По бревну полз муравей, черный, крупный. Пила ткнулась зубьями в бревно над муравьем. Но он выскользнул из-под нее. Пополз дальше, гораздо быстрее, чем прежде.
— Это скучно, — сказала я.
— Почему? Ты понимаешь птиц, как людей.
— Я. люблю работать с людьми, а не с птицами.
— Умница, — добро улыбнулся муж.
— Правда?
— Святая правда.
Я была счастлива. Наверное, можно сказать, была на седьмом небе. Я много раз слышала такое выражение, но никогда ясно не представляла, что оно значит.
Звук пилы получился как окрик. Пухляк взмахнул черно-белыми крыльями. Качнулась ветка боярышника. Свежие опилки порошили листья, точно снег. Вообще, конечно, не как снег. Они, скорее, напоминали мелкую снежную крупку, которой ветер колотит в окна стылой осенью. Тогда тучи давят темнотой небо, бегут низко. Может, так бегут волки по белому зимнему полю. Бегут и воют... Я никогда не видела живого волка. Я слышала про них в маминых сказках. И волчья стая казалась мне похожей на тучу.
Лицо Бурова приятно розовеет. И я розовею. Я это чувствую. И дыхание у меня хорошее. Все-таки здорово пилить дрова в осеннем саду голубой солнечной погодой.
Рядом с дачей флигелек. Глазеет двумя окнами. Подслеповато. Он совсем старый, совсем заброшенный. Дверь осела. Плотно не прикрывается. Вот почему зимой в подслеповатом флигельке живут птицы. Они жили бы и летом. Но летом, судя по рассказам мужа, моя свекровь часто бывает на даче. Дружбы с птицами у нее нет.
У флигелька есть одно достоинство. Уверена, любая хозяйка (пусть даже молодая) оценит его. Там сложена печь: с просторной духовкой и двумя конфорками. Два дня назад в той духовке я пекла печенье. Пекла по заветному маминому рецепту. Так старалась... и забыла положить в тесто сахар.
Попробовала. Фонтан слез! Да что слезы? Если бы не Буров... Он молодец. Он сказал: «Подумаешь — сладкое печенье. Такое есть во всем мире. А это печенье особое, может, единственное на свете. Потому что оно вкусное, хотя и не сладкое». Немного погодя, он нашел где-то в шкафах сахарную пудру. Посыпал ею печенье. Попробовал. И бодро воскликнул:
— Наташка, это печенье надо запатентовать!
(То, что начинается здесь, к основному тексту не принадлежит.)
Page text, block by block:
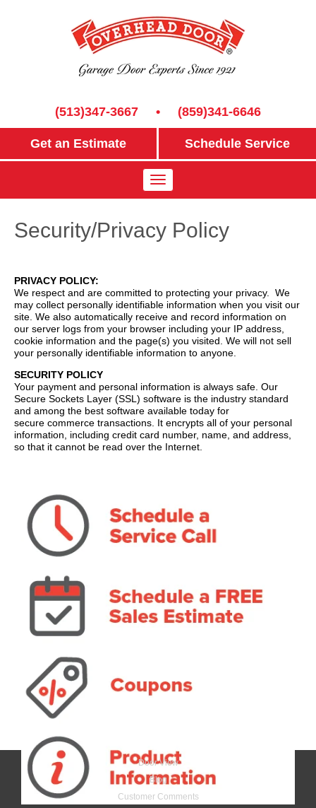
(513)347-3667 • (859)341-6646
Get an Estimate Schedule Service
Security/Privacy Policy
PRIVACY POLICY:
We respect and are committed to protecting your privacy. We
may collect personally identifiable information when you visit our
site. We also automatically receive and record information on
our server logs from your browser including your IP address,
cookie information and the page(s) you visited. We will not sell
your personally identifiable information to anyone.
SECURITY POLICY
Your payment and personal information is always safe. Our
Secure Sockets Layer (SSL) software is the industry standard
and among the best software available today for
secure commerce transactions. It encrypts all of your personal
information, including credit card number, name, and address,
so that it cannot be read over the Internet.
Door View
Blog
Customer Comments
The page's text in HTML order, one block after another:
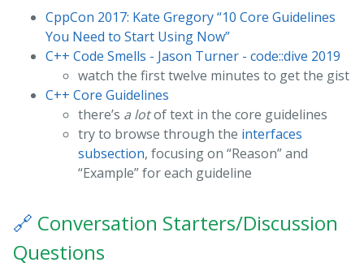
CppCon 2017: Kate Gregory “10 Core Guidelines
You Need to Start Using Now”
C++ Code Smells - Jason Turner - code::dive 2019
watch the first twelve minutes to get the gist
C++ Core Guidelines
there’s a lotof text in the core guidelines
try to browse through the interfaces
subsection, focusing on “Reason” and
“Example” for each guideline
🔗 Conversation Starters/Discussion
Questions
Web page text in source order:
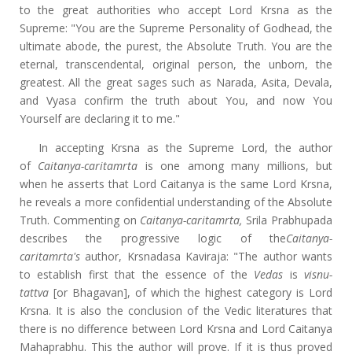
to the great authorities who accept Lord Krsna as the
Supreme: "You are the Supreme Personality of Godhead, the
ultimate abode, the purest, the Absolute Truth. You are the
eternal, transcendental, original person, the unborn, the
greatest. All the great sages such as Narada, Asita, Devala,
and Vyasa confirm the truth about You, and now You
Yourself are declaring it to me."
In accepting Krsna as the Supreme Lord, the author
of Caitanya-caritamrta is one among many millions, but
when he asserts that Lord Caitanya is the same Lord Krsna,
he reveals a more confidential understanding of the Absolute
Truth. Commenting on Caitanya-caritamrta, Srila Prabhupada
describes the progressive logic of theCaitanya-
caritamrta'sauthor, Krsnadasa Kaviraja: "The author wants
to establish first that the essence of the Vedas isvisnu-
tattva[or Bhagavan], of which the highest category is Lord
Krsna. It is also the conclusion of the Vedic literatures that
there is no difference between Lord Krsna and Lord Caitanya
Mahaprabhu. This the author will prove. If it is thus proved

Вот так свершаются великие открытия!
Я была благодарна ему. Какое-то время еще всхлипывала, но уже с улыбкой на лице.
Пила визжала, шла туго. Дерево зажимало ее, противилось. Воздух больше не источал запахи ландышей, кисло пахло опилками и нагретым железом. Сосны бросали тень на крышу флигеля, на дорожку, на козлы, где лежало бревно. Небо просачивалось меж верхушками. А они темнели, как скалы. Скалы на берегу океана...
— Привал, — сказал Буров.
Расстегнул куртку. Рывком. Молния разделилась на две змейки, обнажая фланель клетчатой рубахи.
— Не надо, — сказала я. — Простудишься.
— Жарко.
— Пусть жарко. Не снимай. Простудишься. Тебе придется ставить банки, а я не умею.
— Научишься.
— Я не хочу учиться этому. Я хочу, чтобы ты всегда был здоровым. И любил меня. Не снимай. Лучше я тебя поцелую.
— Поцелуй, — согласился он. Но тут же добавил: — Только застегивать куртку я не буду. Жарко.